### Work instructions
Find the string "Stationary" in the material. Copy every line that has it.
[[ Records to process, beginning ]]
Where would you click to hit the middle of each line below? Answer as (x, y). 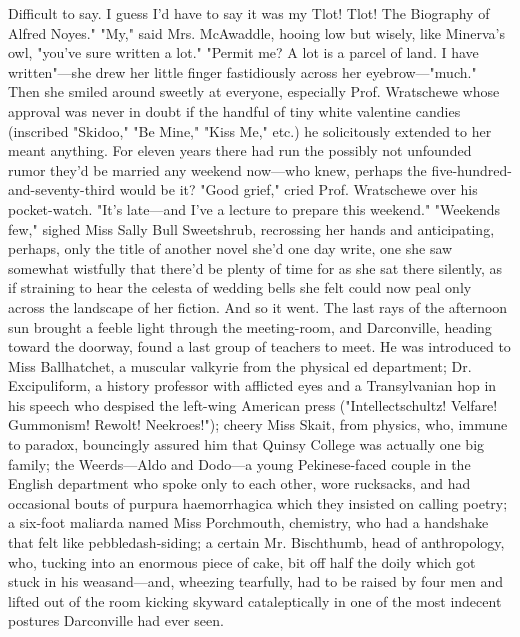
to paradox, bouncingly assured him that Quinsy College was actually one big (246, 444)
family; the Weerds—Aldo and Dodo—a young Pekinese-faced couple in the (239, 463)
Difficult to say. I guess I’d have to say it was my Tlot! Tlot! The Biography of (249, 13)
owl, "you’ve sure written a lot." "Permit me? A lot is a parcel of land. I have (243, 52)
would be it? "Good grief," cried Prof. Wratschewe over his (298, 189)
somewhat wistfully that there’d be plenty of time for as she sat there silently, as (255, 267)
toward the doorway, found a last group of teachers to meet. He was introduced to (259, 346)
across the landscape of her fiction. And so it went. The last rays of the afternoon (258, 306)
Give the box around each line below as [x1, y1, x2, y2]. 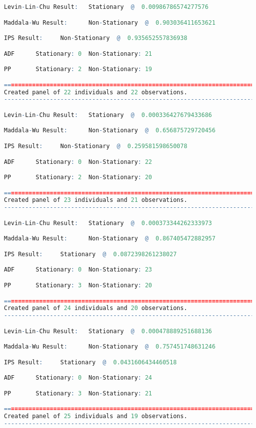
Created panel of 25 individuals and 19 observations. [4, 413, 188, 420]
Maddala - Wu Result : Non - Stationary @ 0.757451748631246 [4, 343, 216, 350]
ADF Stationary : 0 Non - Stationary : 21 [4, 50, 152, 57]
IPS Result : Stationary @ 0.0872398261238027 [4, 250, 177, 258]
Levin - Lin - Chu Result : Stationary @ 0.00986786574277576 [4, 3, 209, 10]
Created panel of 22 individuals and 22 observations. [4, 88, 188, 96]
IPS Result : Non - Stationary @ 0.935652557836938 [4, 35, 188, 42]
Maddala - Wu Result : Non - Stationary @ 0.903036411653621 [4, 19, 216, 26]
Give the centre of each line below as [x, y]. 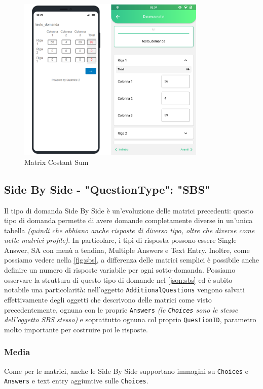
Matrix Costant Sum [57, 162]
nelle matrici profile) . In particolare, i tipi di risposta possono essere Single [120, 240]
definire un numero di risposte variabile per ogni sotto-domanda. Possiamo [120, 270]
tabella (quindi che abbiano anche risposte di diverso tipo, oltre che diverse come [129, 230]
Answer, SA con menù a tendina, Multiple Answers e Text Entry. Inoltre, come [127, 250]
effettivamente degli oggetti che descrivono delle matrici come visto [108, 299]
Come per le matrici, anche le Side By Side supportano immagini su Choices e [126, 371]
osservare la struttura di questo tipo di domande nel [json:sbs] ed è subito [118, 279]
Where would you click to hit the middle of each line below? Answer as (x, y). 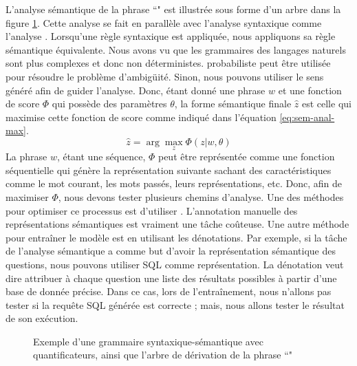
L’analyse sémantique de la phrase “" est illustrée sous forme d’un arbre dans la (173, 9)
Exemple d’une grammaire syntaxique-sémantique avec (148, 341)
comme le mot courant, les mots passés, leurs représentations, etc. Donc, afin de (174, 183)
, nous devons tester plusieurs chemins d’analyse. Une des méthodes (201, 196)
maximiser (27, 196)
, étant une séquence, (101, 157)
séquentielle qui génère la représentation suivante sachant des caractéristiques (169, 170)
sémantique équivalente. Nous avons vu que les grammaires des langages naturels (176, 49)
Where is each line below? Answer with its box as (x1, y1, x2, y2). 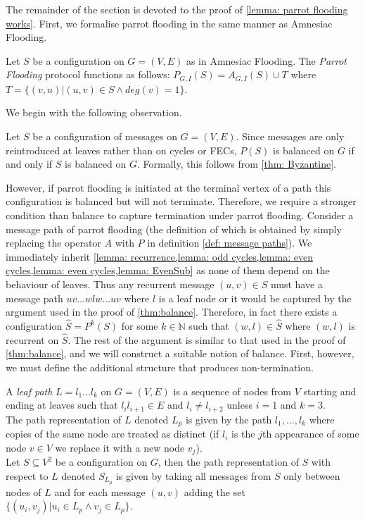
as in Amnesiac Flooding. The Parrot (186, 53, 347, 68)
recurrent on (6, 332, 59, 347)
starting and (303, 383, 357, 398)
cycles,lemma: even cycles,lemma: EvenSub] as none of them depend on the (6, 263, 330, 278)
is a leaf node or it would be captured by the (158, 290, 352, 305)
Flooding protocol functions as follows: (6, 67, 170, 82)
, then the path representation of (158, 454, 299, 469)
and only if (6, 156, 53, 171)
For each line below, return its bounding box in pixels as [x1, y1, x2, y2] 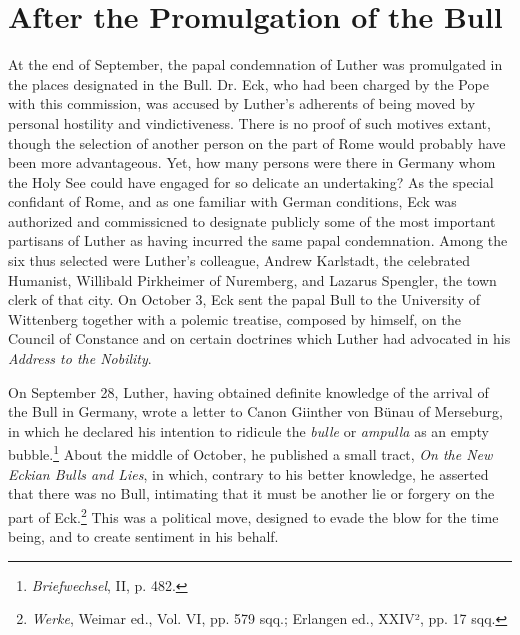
[[ Records to process, end ]]
### Answer to this problem
Maddala - Wu Result : Non - Stationary @ 0.757451748631246 [4, 343, 216, 350]
ADF Stationary : 0 Non - Stationary : 21 [4, 50, 152, 57]
IPS Result : Stationary @ 0.0872398261238027 [4, 250, 177, 258]
Levin - Lin - Chu Result : Stationary @ 0.00986786574277576 [4, 3, 209, 10]
IPS Result : Non - Stationary @ 0.935652557836938 [4, 35, 188, 42]
Maddala - Wu Result : Non - Stationary @ 0.903036411653621 [4, 19, 216, 26]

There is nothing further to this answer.